Before you buy a third-party travel insurance policy, check to see if you already have some protections through other sources. For example, a homeowners or renters insurance policy may cover your belongings away from home, said Worters — helping alleviate worries about theft or lost baggage.
Travel insurance is also a common perk for credit cards, provided you paid for those travel arrangements with the card. (Again, you’ll want to scrutinize details carefully.) On the most generous cards, you might have coverage of up to $10,000 per trip, according to a recent Squaremouth analysis.

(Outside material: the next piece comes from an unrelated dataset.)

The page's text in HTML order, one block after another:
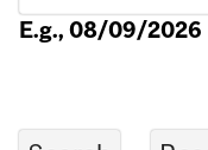
E.g., 08/09/2026

That might mean you don’t need a policy at all, or only need one that fills in gaps — say, to add medical coverage and cover any trip costs that exceed the cap, said Benna. That stacking can help you create a more comprehensive policy at a lower cost, he said.
If you’re a frequent traveler, insurance coverage might also be something you look for the next time you’re hunting for a new card, Jill Gonzalez, an analyst at WalletHub.com, told CNBC earlier this summer. A recent analysis from the site found that one-third of credit cards offer trip cancellation insurance, with an average $3,200 in coverage. Nearly 40 percent offer lost luggage insurance, and a quarter offer delayed luggage insurance.
“These benefits are probably not top of mind,” she said — but they could save you hundreds of dollars.